では、その30分に何をみるのか。お目当ては1点、ダ・ヴィンチ(1452~1519)が最後まで手元においていた3点のうちのひとつ‘聖アンナと聖母子’。先月‘美の巨人たち’でこの絵がとりあげられたとき、なんでこのタイミングと思ったがそこにはちゃんと理由があった。この絵は2009年から2012年まで3年かけて修復され、聖母マリアの衣服の青が見事に甦った。番組をみるまで修復の話はうかつにもNOタッチ。

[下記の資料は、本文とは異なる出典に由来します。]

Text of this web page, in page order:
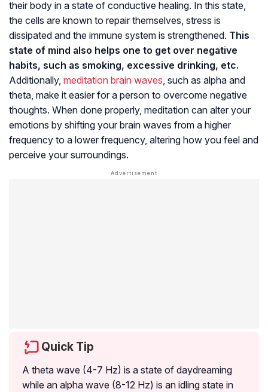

美術番組の‘美の巨人たち’や‘世界の名画’をいつも熱心にみているのはこういう新しい情報に接することができるから。修復によりこれまでみていた実物のイメージがガラッと変わった。目を奪われるのは明るく輝くラピスラズリ―が使われた聖母マリアの衣服の青、絵の前に立ったらこの青に体が震えそう。そして聖アンナの背景に描かれた遠くの山々、青みをおびたうす明るい色合いがなんとも目に心地いい。これぞ空気遠近法の真髄という感じ。
これと同じ色調でぼんやりした感じの風景を2010年12月に開催された特別展‘ダ・ヴィンチ モナ・リザ25の秘密’(日比谷公園)で体験した。フランスのパスカル・スコットは自らが発明したマルチスペクトル高解像度カメラを使って‘モナ・リザ’が描かれた当時の姿を再現してくれた。これは絵ではなく画像なのに半端じゃないほど心を打つ。モナ・リザの顔の表情や髪の毛や衣服の襞の精緻な描写、そして紫もまじった明るい青で描かれた遠くの山々の光景を息を吞んでみた。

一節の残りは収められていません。